Offhand the only thing I can think of is to create a new identity and see if the same problem occurs.
T.


----------



## BillyJilly

ZOOM123 said:


> Hey, I'm new to these forums. I have the same exact problem with outlook express... My mail is stuck in my outbox, still sends but doesn't move to my "sent items" folder... there is an error message but there is no detail with the error... I did all the steps suggested above and I still have the same issue. I also tried unistalling and re-installing outlook express 6.0. My mail still remains in my outbox.
> 
> Any other suggestions?


I have read all the threads that relate to this and I have tried everything in the threads.... 
This message from "zoom 123" is the exact problem I have... 
Is there any resolve to this? I am so angry and tired I can hardly take it anymore
Please help


----------



## terrace

Hello, After installing a stick which made my computer faster, nearly 1gb, my emails now go out quickly, even larger one`s, and they don`t hang or sit and send in multiples. My computer technician suggested this solution.

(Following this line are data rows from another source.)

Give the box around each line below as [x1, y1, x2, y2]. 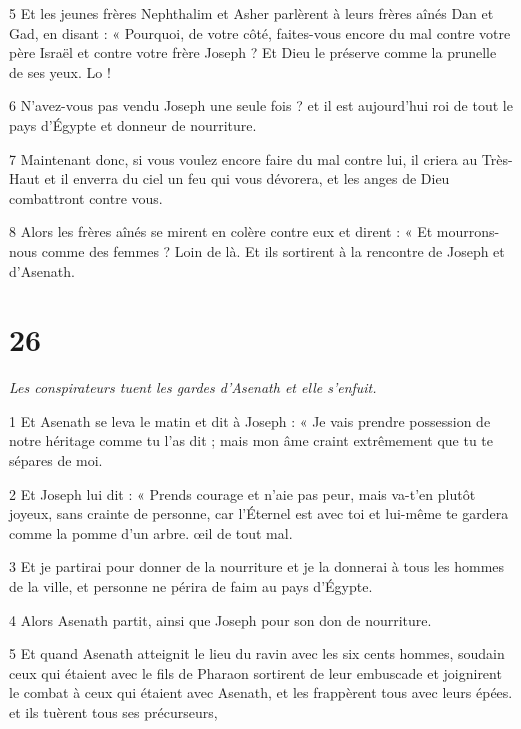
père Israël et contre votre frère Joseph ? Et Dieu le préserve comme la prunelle [9, 42, 497, 63]
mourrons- [436, 221, 500, 242]
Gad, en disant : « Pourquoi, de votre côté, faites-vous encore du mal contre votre [9, 22, 511, 43]
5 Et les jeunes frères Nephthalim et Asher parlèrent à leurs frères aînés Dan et [9, 3, 494, 23]
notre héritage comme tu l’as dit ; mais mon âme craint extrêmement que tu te [9, 430, 494, 451]
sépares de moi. [9, 450, 103, 471]
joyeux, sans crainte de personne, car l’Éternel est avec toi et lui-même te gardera [9, 503, 509, 524]
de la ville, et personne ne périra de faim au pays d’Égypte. [9, 576, 373, 596]

At one time my emails would hang an hang and even send one to the one recipient 20 times. Not now. Have a talk to someone with the expertise. Cheers:up:


----------



## throoper

BillyJilly said:


> I have read all the threads that relate to this and I have tried everything in the threads....
> This message from "zoom 123" is the exact problem I have...
> Is there any resolve to this? I am so angry and tired I can hardly take it anymore
> Please help


Hi BillyJilly,
Don't know if you tried this.
Move all items out of the Sent Items folder to a folder of your own creation or delete them if you don't want them.
Go into the Message Store folder and delete the Sent Items.dbx.
If you haven't already done it, delete the Outbox.dbx as well.
Let us know if that helps.
T.


----------



## CorvetteTex

I have the same problem. I will try your suggestions, I hope it fixes my problem.


----------



## CorvetteTex

throoper,,,,,,,your the man! or Women! Can't tell by your name  Your suggestion to delete my item sent box .dbx and the outbox.dbx WORKED !!!!!! YEA ! I tried the delete Outbo.dbx only an that didn't work . Then I went in and searched both the outbox and send box and deleted them and that worked. My emails are flying out of the out box and into the sent file with no errors ! THANK YOU SO MUCH !

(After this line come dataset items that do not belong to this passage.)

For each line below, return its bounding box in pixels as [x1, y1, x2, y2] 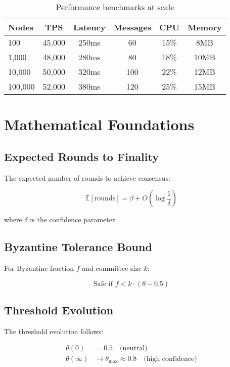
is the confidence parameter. [30, 214, 117, 225]
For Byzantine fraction [4, 262, 74, 273]
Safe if [93, 280, 113, 288]
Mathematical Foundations [4, 114, 195, 135]
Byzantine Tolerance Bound [4, 239, 152, 255]
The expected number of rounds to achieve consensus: [4, 172, 170, 183]
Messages [113, 21, 151, 33]
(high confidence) [144, 355, 197, 363]
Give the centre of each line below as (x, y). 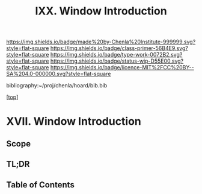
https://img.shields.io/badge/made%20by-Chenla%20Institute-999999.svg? (101, 42)
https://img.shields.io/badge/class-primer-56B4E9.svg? (119, 48)
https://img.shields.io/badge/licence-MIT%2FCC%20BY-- (122, 67)
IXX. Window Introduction (101, 11)
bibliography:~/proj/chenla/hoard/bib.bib (57, 86)
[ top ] (12, 97)
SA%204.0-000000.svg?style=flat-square (59, 74)
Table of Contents (41, 185)
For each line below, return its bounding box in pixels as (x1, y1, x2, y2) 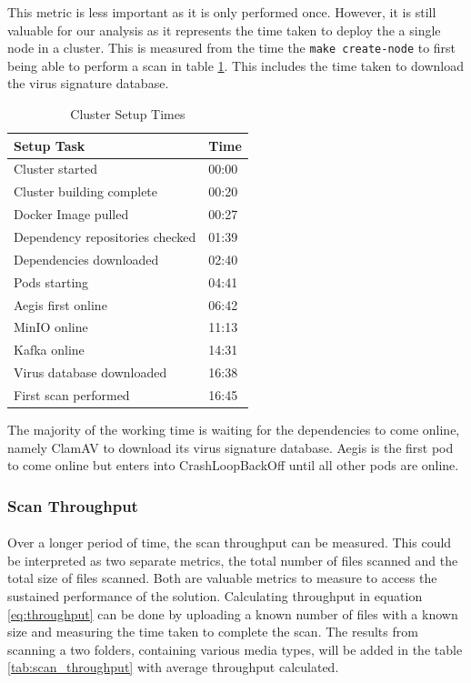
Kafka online (14, 340, 85, 359)
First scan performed (14, 385, 130, 404)
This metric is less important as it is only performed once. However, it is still (7, 3, 436, 21)
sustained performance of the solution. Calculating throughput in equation (7, 587, 423, 605)
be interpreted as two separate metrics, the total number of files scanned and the (7, 550, 458, 569)
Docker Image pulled (14, 205, 129, 224)
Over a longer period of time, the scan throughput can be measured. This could (7, 533, 452, 552)
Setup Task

P.S. When I search the Item Sent Box.dbx that file showed like over 2,000,000 kb in it. I guess when you delete the sent file in Outlook Exp it really doesn't delete.


----------



## throoper

Hi CorvetteTex,

Glad that worked for you.

Your file size won't go down until you Compact Messages. Deleting the DBX causes OE to make a new one, which also reduces the size. 
If you have XP with the SP2 update, OE will automatically compact every 100 times it's opened. 
BAK files are created and sent to the Recycle bin during the process. Use those to restore messages if you lose any from Compacting.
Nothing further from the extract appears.